Once the line holding "Инвестиции & торговля (36, 70, 129, 81)" is found in the entries below, transcribe exactly every line up to and including the one holding "Consumer Information [139, 230]", but leave out the pictures.

=== GIVEN INFORMATION ===

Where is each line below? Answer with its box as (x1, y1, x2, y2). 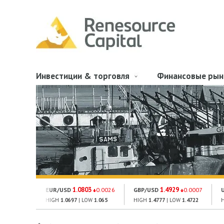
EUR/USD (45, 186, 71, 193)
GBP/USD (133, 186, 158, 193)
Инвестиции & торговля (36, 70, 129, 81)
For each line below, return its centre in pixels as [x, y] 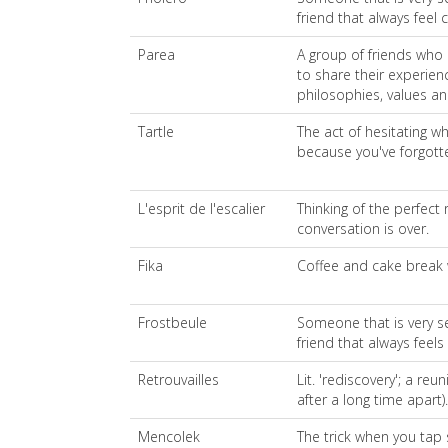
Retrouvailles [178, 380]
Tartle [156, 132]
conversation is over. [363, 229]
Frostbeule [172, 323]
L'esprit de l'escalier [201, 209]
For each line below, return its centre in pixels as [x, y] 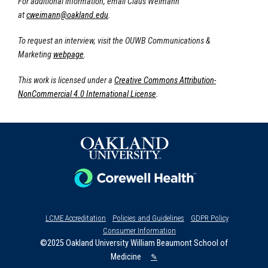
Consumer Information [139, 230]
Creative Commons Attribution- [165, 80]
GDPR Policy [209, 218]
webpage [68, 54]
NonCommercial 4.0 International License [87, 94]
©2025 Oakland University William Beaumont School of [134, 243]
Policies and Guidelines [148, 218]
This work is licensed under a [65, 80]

===
=== GIVEN INFORMATION ===

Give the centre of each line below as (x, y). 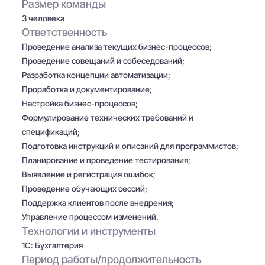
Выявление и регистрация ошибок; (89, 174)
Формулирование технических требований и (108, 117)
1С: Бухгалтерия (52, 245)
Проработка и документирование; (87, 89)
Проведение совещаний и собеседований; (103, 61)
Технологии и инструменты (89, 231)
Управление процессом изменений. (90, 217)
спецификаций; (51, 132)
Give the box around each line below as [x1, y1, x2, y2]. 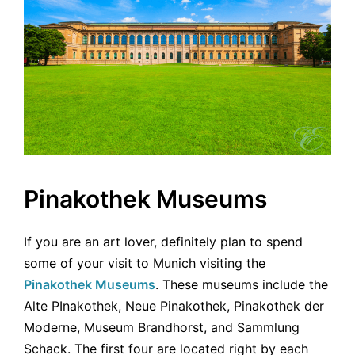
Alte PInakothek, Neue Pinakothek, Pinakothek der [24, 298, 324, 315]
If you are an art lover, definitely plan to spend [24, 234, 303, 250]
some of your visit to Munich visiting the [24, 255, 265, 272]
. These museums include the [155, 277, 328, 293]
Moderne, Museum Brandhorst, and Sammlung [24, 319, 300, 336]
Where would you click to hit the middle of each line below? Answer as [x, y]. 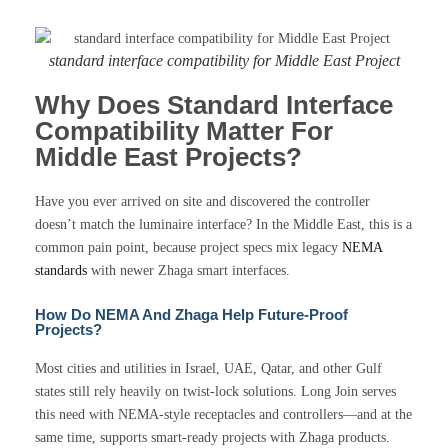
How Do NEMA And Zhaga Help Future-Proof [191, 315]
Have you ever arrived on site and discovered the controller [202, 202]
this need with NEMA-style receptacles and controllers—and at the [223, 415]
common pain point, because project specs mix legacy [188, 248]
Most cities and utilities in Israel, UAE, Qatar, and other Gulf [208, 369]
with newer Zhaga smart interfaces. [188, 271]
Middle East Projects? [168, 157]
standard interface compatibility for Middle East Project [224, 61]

===

EXERCISE OUTPUT:
Инвестиции & торговля (36, 70, 129, 81)
For each line below, return its centre in pixels as [x, y] 
Retrouvailles [178, 380]
Tartle [156, 132]
conversation is over. [363, 229]
Frostbeule [172, 323]
L'esprit de l'escalier [201, 209]
For each line below, return its centre in pixels as [x, y] 
Consumer Information [139, 230]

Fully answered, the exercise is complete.